Work to be completed:
Because the entries hold pictures, reproduce only their words, exactly as written.

Records from a collection:
--------------------

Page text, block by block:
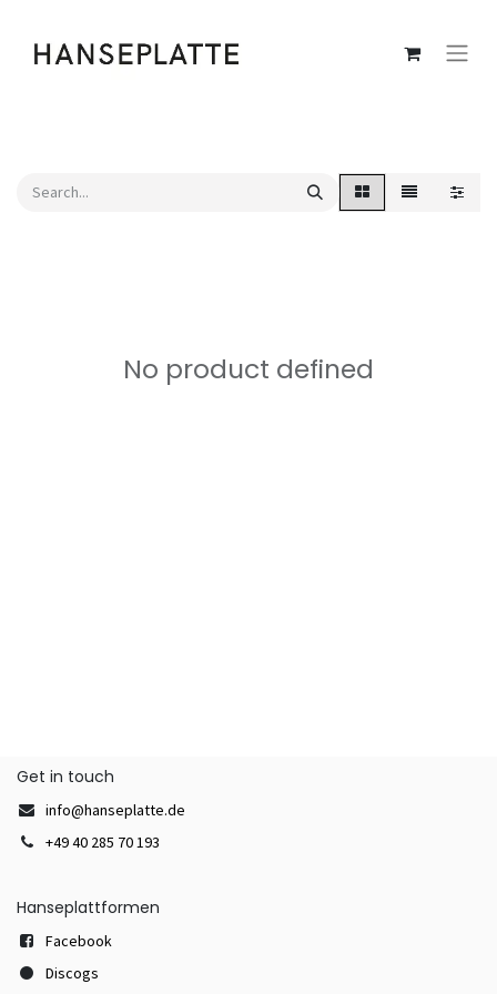
No product defined
Get in touch
info@hanseplatte.de
+49 40 285 70 193
Hanseplattformen
Facebook
Discogs
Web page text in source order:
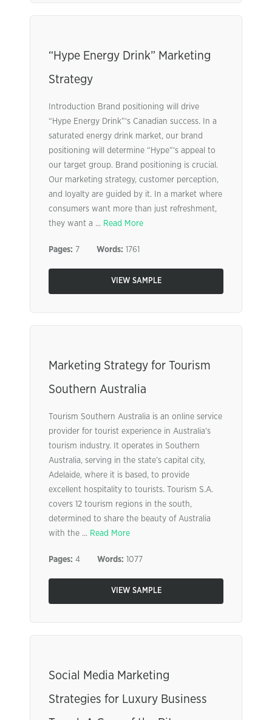
“Hype Energy Drink” Marketing
Strategy
Introduction Brand positioning will drive
“Hype Energy Drink”‘s Canadian success. In a
saturated energy drink market, our brand
positioning will determine “Hype”‘s appeal to
our target group. Brand positioning is crucial.
Our marketing strategy, customer perception,
and loyalty are guided by it. In a market where
consumers want more than just refreshment,
they want a ... Read More
Pages: 7 Words: 1761
VIEW SAMPLE
Marketing Strategy for Tourism
Southern Australia
Tourism Southern Australia is an online service
provider for tourist experience in Australia’s
tourism industry. It operates in Southern
Australia, serving in the state’s capital city,
Adelaide, where it is based, to provide
excellent hospitality to tourists. Tourism S.A.
covers 12 tourism regions in the south,
determined to share the beauty of Australia
with the ... Read More
Pages: 4 Words: 1077
VIEW SAMPLE
Social Media Marketing
Strategies for Luxury Business
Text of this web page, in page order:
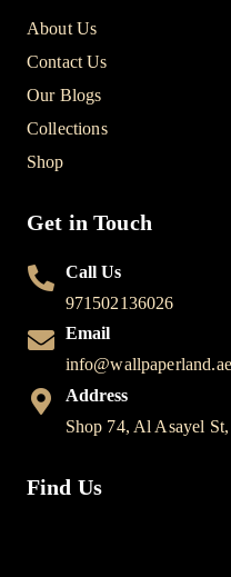
About Us
Contact Us
Our Blogs
Collections
Shop
Get in Touch
Call Us
971502136026
Email
info@wallpaperland.ae
Address
Shop 74, Al Asayel
Find Us
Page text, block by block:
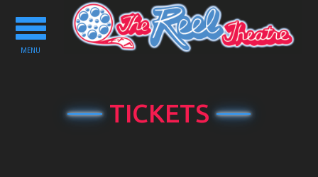
Toggle
navigation
MENU
TICKETS
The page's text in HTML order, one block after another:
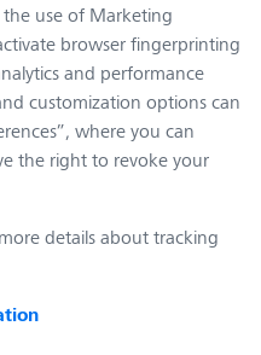
use of Marketing
browser fingerprinting
and performance
customization options can
where you can
the right to revoke your
details about tracking
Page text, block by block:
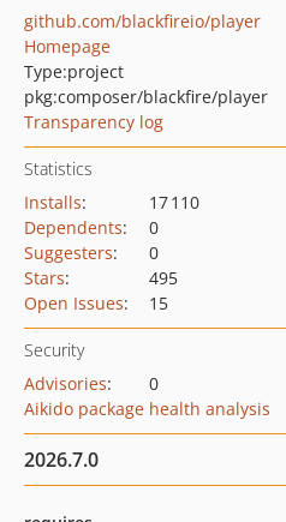
github.com/blackfireio/player
Homepage
Type:project
pkg:composer/blackfire/player
Transparency log
Statistics
Installs:
17 110
Dependents:
0
Suggesters:
0
Stars:
495
Open Issues: 15
Security
Advisories:
0
Aikido package health analysis
2026.7.0
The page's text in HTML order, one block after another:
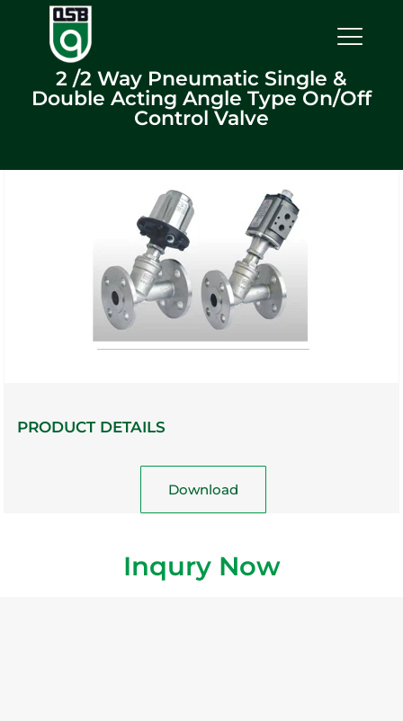
2 /2 Way Pneumatic Single &
Double Acting Angle Type On/Off
Control Valve
PRODUCT DETAILS
Download
Inqury Now
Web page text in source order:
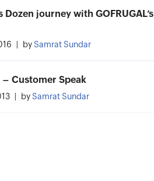
Dozen journey with GOFRUGAL’s
bySamrat Sundar
– Customer Speak
bySamrat Sundar
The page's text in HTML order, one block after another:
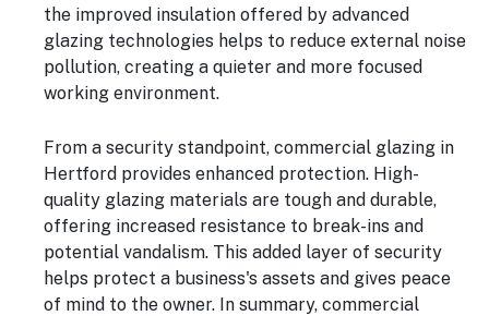
the improved insulation offered by advanced
glazing technologies helps to reduce external noise
pollution, creating a quieter and more focused
working environment.
From a security standpoint, commercial glazing in
Hertford provides enhanced protection. High-
quality glazing materials are tough and durable,
offering increased resistance to break-ins and
potential vandalism. This added layer of security
helps protect a business's assets and gives peace
of mind to the owner. In summary, commercial

--------------------

Result for this task:
Page text, block by block:
No product defined
Get in touch
info@hanseplatte.de
+49 40 285 70 193
Hanseplattformen
Facebook
Discogs
Web page text in source order:
“Hype Energy Drink” Marketing
Strategy
Introduction Brand positioning will drive
“Hype Energy Drink”‘s Canadian success. In a
saturated energy drink market, our brand
positioning will determine “Hype”‘s appeal to
our target group. Brand positioning is crucial.
Our marketing strategy, customer perception,
and loyalty are guided by it. In a market where
consumers want more than just refreshment,
they want a ... Read More
Pages: 7 Words: 1761
VIEW SAMPLE
Marketing Strategy for Tourism
Southern Australia
Tourism Southern Australia is an online service
provider for tourist experience in Australia’s
tourism industry. It operates in Southern
Australia, serving in the state’s capital city,
Adelaide, where it is based, to provide
excellent hospitality to tourists. Tourism S.A.
covers 12 tourism regions in the south,
determined to share the beauty of Australia
with the ... Read More
Pages: 4 Words: 1077
VIEW SAMPLE
Social Media Marketing
Strategies for Luxury Business
Text of this web page, in page order:
About Us
Contact Us
Our Blogs
Collections
Shop
Get in Touch
Call Us
971502136026
Email
info@wallpaperland.ae
Address
Shop 74, Al Asayel
Find Us
Page text, block by block:
Toggle
navigation
MENU
TICKETS
The page's text in HTML order, one block after another:
use of Marketing
browser fingerprinting
and performance
customization options can
where you can
the right to revoke your
details about tracking
Page text, block by block:
github.com/blackfireio/player
Homepage
Type:project
pkg:composer/blackfire/player
Transparency log
Statistics
Installs:
17 110
Dependents:
0
Suggesters:
0
Stars:
495
Open Issues: 15
Security
Advisories:
0
Aikido package health analysis
2026.7.0
The page's text in HTML order, one block after another:
2 /2 Way Pneumatic Single &
Double Acting Angle Type On/Off
Control Valve
PRODUCT DETAILS
Download
Inqury Now
Web page text in source order:
Dozen journey with GOFRUGAL’s
bySamrat Sundar
– Customer Speak
bySamrat Sundar
The page's text in HTML order, one block after another:
the improved insulation offered by advanced
glazing technologies helps to reduce external noise
pollution, creating a quieter and more focused
working environment.
From a security standpoint, commercial glazing in
Hertford provides enhanced protection. High-
quality glazing materials are tough and durable,
offering increased resistance to break-ins and
potential vandalism. This added layer of security
helps protect a business's assets and gives peace
of mind to the owner. In summary, commercial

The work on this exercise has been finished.